__DIRECTIONS__
Line by line, copy the records below exactly and leave the pictures out.

**** SOURCE MATERIAL

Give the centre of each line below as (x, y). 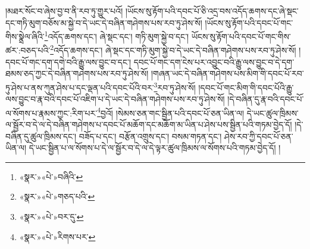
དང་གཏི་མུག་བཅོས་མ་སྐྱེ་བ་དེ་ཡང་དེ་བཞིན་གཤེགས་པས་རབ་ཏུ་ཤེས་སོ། (104, 22)
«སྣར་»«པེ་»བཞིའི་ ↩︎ (51, 176)
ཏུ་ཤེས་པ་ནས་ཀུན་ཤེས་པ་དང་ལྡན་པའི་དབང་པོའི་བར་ (80, 87)
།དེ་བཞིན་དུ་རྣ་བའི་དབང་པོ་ (266, 99)
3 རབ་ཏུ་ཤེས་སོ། (175, 86)
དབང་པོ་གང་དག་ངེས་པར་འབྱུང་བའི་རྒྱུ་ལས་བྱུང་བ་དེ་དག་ (214, 62)
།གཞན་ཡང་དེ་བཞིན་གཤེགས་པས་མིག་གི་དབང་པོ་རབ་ (227, 73)
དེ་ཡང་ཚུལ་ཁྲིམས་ (273, 113)
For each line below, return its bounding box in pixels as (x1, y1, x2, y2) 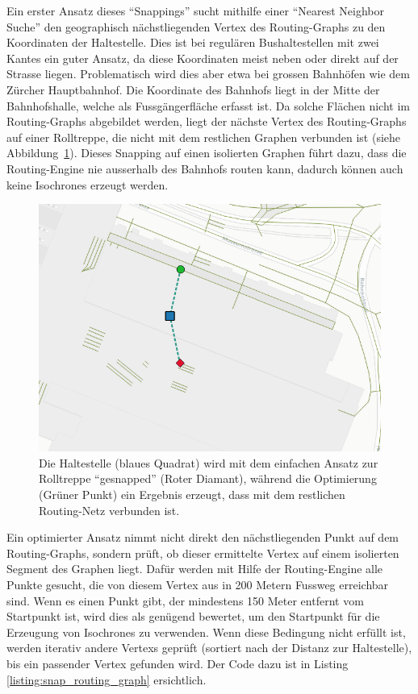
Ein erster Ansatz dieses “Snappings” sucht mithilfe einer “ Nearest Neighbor (6, 2, 384, 19)
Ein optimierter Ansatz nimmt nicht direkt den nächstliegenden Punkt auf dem (6, 529, 399, 546)
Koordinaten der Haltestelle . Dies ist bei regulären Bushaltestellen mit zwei (6, 34, 379, 51)
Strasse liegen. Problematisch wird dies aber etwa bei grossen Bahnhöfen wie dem (6, 65, 410, 82)
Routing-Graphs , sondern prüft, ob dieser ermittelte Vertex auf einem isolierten (6, 544, 399, 561)
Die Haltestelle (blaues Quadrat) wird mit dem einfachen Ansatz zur (39, 454, 378, 471)
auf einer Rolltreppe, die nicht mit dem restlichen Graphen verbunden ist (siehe (6, 128, 401, 145)
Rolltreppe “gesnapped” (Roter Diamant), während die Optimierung (39, 470, 377, 487)
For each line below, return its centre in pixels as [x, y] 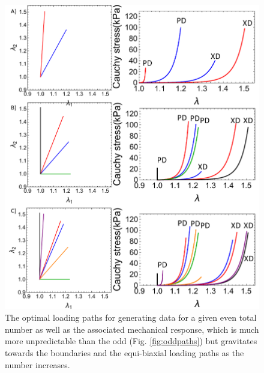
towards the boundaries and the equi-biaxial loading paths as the [124, 352]
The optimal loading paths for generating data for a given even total [131, 317]
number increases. [37, 364]
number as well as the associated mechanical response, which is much [132, 329]
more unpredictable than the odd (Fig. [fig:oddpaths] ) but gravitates [131, 341]
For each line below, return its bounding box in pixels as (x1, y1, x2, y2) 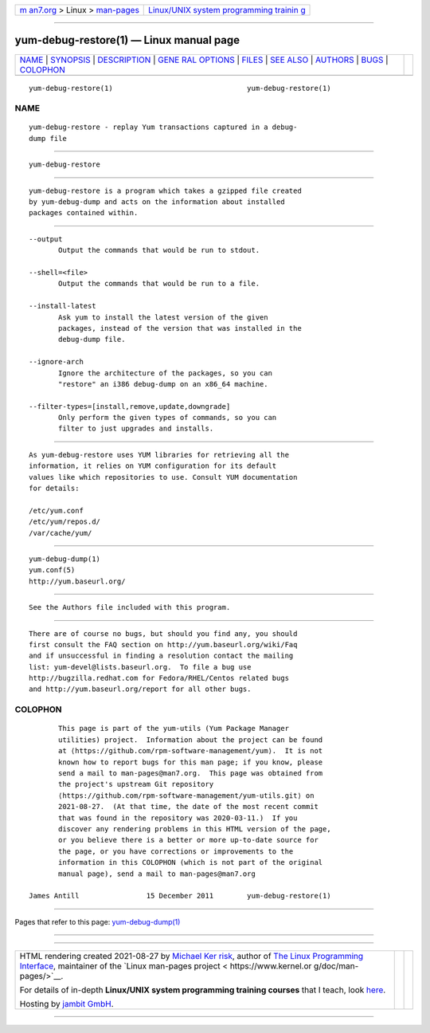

********

__TASK SOLUTION__
Give the centre of each line below as (x, y). 
དང་གཏི་མུག་བཅོས་མ་སྐྱེ་བ་དེ་ཡང་དེ་བཞིན་གཤེགས་པས་རབ་ཏུ་ཤེས་སོ། (104, 22)
«སྣར་»«པེ་»བཞིའི་ ↩︎ (51, 176)
ཏུ་ཤེས་པ་ནས་ཀུན་ཤེས་པ་དང་ལྡན་པའི་དབང་པོའི་བར་ (80, 87)
།དེ་བཞིན་དུ་རྣ་བའི་དབང་པོ་ (266, 99)
3 རབ་ཏུ་ཤེས་སོ། (175, 86)
དབང་པོ་གང་དག་ངེས་པར་འབྱུང་བའི་རྒྱུ་ལས་བྱུང་བ་དེ་དག་ (214, 62)
།གཞན་ཡང་དེ་བཞིན་གཤེགས་པས་མིག་གི་དབང་པོ་རབ་ (227, 73)
དེ་ཡང་ཚུལ་ཁྲིམས་ (273, 113)
For each line below, return its bounding box in pixels as (x1, y1, x2, y2) 
Ein erster Ansatz dieses “Snappings” sucht mithilfe einer “ Nearest Neighbor (6, 2, 384, 19)
Ein optimierter Ansatz nimmt nicht direkt den nächstliegenden Punkt auf dem (6, 529, 399, 546)
Koordinaten der Haltestelle . Dies ist bei regulären Bushaltestellen mit zwei (6, 34, 379, 51)
Strasse liegen. Problematisch wird dies aber etwa bei grossen Bahnhöfen wie dem (6, 65, 410, 82)
Routing-Graphs , sondern prüft, ob dieser ermittelte Vertex auf einem isolierten (6, 544, 399, 561)
Die Haltestelle (blaues Quadrat) wird mit dem einfachen Ansatz zur (39, 454, 378, 471)
auf einer Rolltreppe, die nicht mit dem restlichen Graphen verbunden ist (siehe (6, 128, 401, 145)
Rolltreppe “gesnapped” (Roter Diamant), während die Optimierung (39, 470, 377, 487)
For each line below, return its centre in pixels as [x, y] 
towards the boundaries and the equi-biaxial loading paths as the [124, 352]
The optimal loading paths for generating data for a given even total [131, 317]
number increases. [37, 364]
number as well as the associated mechanical response, which is much [132, 329]
more unpredictable than the odd (Fig. [fig:oddpaths] ) but gravitates [131, 341]
For each line below, return its bounding box in pixels as (x1, y1, x2, y2) 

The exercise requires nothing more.